Do you have an encore career in you? An interest you’ve always wanted to pursue, if only you had the time? Maybe you’ve dreamed of becoming an author in your second career. Our guest, Jim Hockenberry, retired from a successful corporate career at 55 and did just that, writing not one book, but three. He’s the author of an award-winning historical fiction trilogy.
Jim joins us from Princeton, New Jersey.
James Hockenberry, of Princeton, NJ, grew up in Bronxville, just outside of NYC. Bronxville is featured in a chapter of his first thriller, Over Here. James has authored an award-winning “World War One Intrigue Series”. The historical fiction series interweaves three of his long-time passions: history, literature, and his German-American roots. He has lectured locally on World War One, including at the State Library in Trenton and the Princeton Present Day Club. A career financial executive, with degrees from Lafayette College and Columbia University, he began as a CPA with Ernst & Young. After moving to W. R. Grace, they transferred him to their European Headquarters in Lausanne, Switzerland where he lived for 15 years. He returned to the US, put his financial career behind him, and began to research history and write thrillers. For the last fifteen years, he has run the Princeton Chapter of the Financial Network Group (FENG) with over 2,200 members.

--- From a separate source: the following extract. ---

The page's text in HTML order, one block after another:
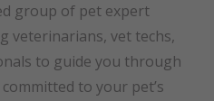
group of pet expert
veterinarians, vet techs,
to guide you through
to your pet’s

On Becoming an Author as a Second Act
“Well, let me just say first, it’s not really a question of how I did it, but why it took so long. I had a successful and rewarding business career coming out of graduate school and that took me to age 55. At that point, I was financially secure and I wanted to adjust my life and balance priorities. I had always wanted to write a book. So I made the change from a financial executive to a writer and I never looked back. So I never really walked away from my financial career. What I would rather say is it reached a natural conclusion and I moved in a different direction. One of your guests in the past (Dr. Barbara O’Neill) has talked about the term, FIND – F-I-N-D – Financial Independence, New Directions – and that’s what I’ve done. But I like to use the term re-tire (re- dash- tire). What I mean by that is you put four new tires on your car, and drive off to your future life.”

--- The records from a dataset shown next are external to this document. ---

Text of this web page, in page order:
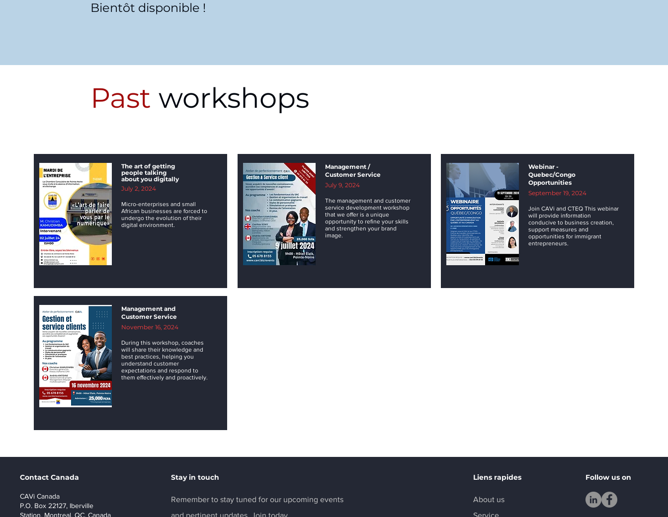
Bientôt disponible !
Past workshops
The art of getting
people talking
about you digitally
July 2, 2024
Micro-enterprises and small
African businesses are forced to
undergo the evolution of their
digital environment.
Management and
Customer Service
November 16, 2024
During this workshop, coaches
will share their knowledge and
best practices, helping you
understand customer
expectations and respond to
them effectively and proactively.
Management /
Customer Service
July 9, 2024
The management and customer
service development workshop
that we offer is a unique
opportunity to refine your skills
and strengthen your brand
image.
Webinar -
Quebec/Congo
Opportunities
September 19, 2024
Join CAVi and CTEQ This webinar
will provide information
conducive to business creation,
support measures and
opportunities for immigrant
entrepreneurs.
Contact Canada
CAVi Canada
P.O. Box 22127, Iberville
Station, Montreal, QC, Canada
Stay in touch
Remember to stay tuned for our upcoming events
and pertinent updates. Join today.
Liens rapides
About us
Service
Follow us on

“And I would say if there’s a motto for networking, it’s ‘What goes around, comes around.’ Somebody helps somebody, and they help somebody else, and that person might help me back. And for me, it’s a way of giving back on what I call skills of life that I have learned. Which is interesting because I brought some of those skills back into my author gig. Some of them might be personal branding. It’s very important for an executive to be able to do that. And if I learned one thing it was this: the only thing you can control is how you feel about things. If you go into a pitch to an agent, or if you go into an interview, and you’ve got a bad attitude, you’re not going to go anywhere. Writing is a people business. Finance is a people business. You’ve got to have a good attitude – and that’s really important how you shape it.”
On Trying New Things
“I’ve got friends coming out of corporate America who are bored. They never had another interest. They can’t find anything to do. It’s really funny to me, very sad. I’ve always had new ideas to pursue. Another thing is you got to embrace new things, learn new skills. I don’t care what that is – if it’s woodworking, if it’s painting, or if it’s gardening, which my mother loves to do in her later age. For me, it was writing books. And so what you’ve got to do is you got to experiment. You’ve got to test things…The other thing that I think is very important, I’ve learned this again through FENG, is you’ve got to reach out to other people. They can help you. So for example, if you’re not sure where you want to go, talk to your friends, to your spouse. You know me, you know my interests, where do you think I should go? Oh, because you’re like such and such and such. You might want to do this… I don’t care what it is, but other people can help you. It’s a matter of listening and accepting their advice. You don’t have to take it, but I have found other people could be 10 many times more perceptive about where I should go than I am myself. So reach out to others. And the other thing I tell people is, get out the door, do things. I don’t care what it is. When you get out the door, things happen. You can never know what that might be, who you might meet, who you might talk to. And it’s so invaluable. You never know who can help you. And that’s important. So just go out, find things.”